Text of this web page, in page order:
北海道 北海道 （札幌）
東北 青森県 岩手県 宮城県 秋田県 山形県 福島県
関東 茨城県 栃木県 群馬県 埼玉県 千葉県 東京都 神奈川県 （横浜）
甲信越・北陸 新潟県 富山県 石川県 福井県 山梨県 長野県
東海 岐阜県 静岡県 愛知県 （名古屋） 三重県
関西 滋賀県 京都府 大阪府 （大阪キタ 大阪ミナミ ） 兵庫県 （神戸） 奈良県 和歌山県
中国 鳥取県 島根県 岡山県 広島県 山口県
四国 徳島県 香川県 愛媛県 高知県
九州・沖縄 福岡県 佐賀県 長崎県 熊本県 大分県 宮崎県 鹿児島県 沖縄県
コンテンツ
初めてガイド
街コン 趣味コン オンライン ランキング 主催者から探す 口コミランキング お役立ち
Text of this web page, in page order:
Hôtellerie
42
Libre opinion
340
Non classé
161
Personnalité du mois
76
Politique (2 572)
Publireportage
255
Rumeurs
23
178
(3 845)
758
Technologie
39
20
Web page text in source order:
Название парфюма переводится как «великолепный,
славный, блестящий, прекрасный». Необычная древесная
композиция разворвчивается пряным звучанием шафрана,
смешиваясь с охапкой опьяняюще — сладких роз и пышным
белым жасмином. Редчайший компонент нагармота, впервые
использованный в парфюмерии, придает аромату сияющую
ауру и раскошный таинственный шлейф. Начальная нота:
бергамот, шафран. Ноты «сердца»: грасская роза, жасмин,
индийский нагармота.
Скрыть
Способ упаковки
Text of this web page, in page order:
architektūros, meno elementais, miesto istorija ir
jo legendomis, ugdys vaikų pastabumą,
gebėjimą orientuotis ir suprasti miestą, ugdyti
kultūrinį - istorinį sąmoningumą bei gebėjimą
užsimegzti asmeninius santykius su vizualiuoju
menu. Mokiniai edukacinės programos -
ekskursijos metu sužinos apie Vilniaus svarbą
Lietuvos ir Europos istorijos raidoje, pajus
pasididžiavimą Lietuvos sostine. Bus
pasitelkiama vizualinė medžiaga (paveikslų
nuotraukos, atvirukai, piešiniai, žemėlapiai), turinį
---+---
**Work order**:
Output the listing exactly. Leave no line out.

**Worked solution**:
Text of this web page, in page order:
北海道 北海道 （札幌）
東北 青森県 岩手県 宮城県 秋田県 山形県 福島県
関東 茨城県 栃木県 群馬県 埼玉県 千葉県 東京都 神奈川県 （横浜）
甲信越・北陸 新潟県 富山県 石川県 福井県 山梨県 長野県
東海 岐阜県 静岡県 愛知県 （名古屋） 三重県
関西 滋賀県 京都府 大阪府 （大阪キタ 大阪ミナミ ） 兵庫県 （神戸） 奈良県 和歌山県
中国 鳥取県 島根県 岡山県 広島県 山口県
四国 徳島県 香川県 愛媛県 高知県
九州・沖縄 福岡県 佐賀県 長崎県 熊本県 大分県 宮崎県 鹿児島県 沖縄県
コンテンツ
初めてガイド
街コン 趣味コン オンライン ランキング 主催者から探す 口コミランキング お役立ち
Text of this web page, in page order:
Hôtellerie
42
Libre opinion
340
Non classé
161
Personnalité du mois
76
Politique (2 572)
Publireportage
255
Rumeurs
23
178
(3 845)
758
Technologie
39
20
Web page text in source order:
Название парфюма переводится как «великолепный,
славный, блестящий, прекрасный». Необычная древесная
композиция разворвчивается пряным звучанием шафрана,
смешиваясь с охапкой опьяняюще — сладких роз и пышным
белым жасмином. Редчайший компонент нагармота, впервые
использованный в парфюмерии, придает аромату сияющую
ауру и раскошный таинственный шлейф. Начальная нота:
бергамот, шафран. Ноты «сердца»: грасская роза, жасмин,
индийский нагармота.
Скрыть
Способ упаковки
Text of this web page, in page order:
architektūros, meno elementais, miesto istorija ir
jo legendomis, ugdys vaikų pastabumą,
gebėjimą orientuotis ir suprasti miestą, ugdyti
kultūrinį - istorinį sąmoningumą bei gebėjimą
užsimegzti asmeninius santykius su vizualiuoju
menu. Mokiniai edukacinės programos -
ekskursijos metu sužinos apie Vilniaus svarbą
Lietuvos ir Europos istorijos raidoje, pajus
pasididžiavimą Lietuvos sostine. Bus
pasitelkiama vizualinė medžiaga (paveikslų
nuotraukos, atvirukai, piešiniai, žemėlapiai), turinį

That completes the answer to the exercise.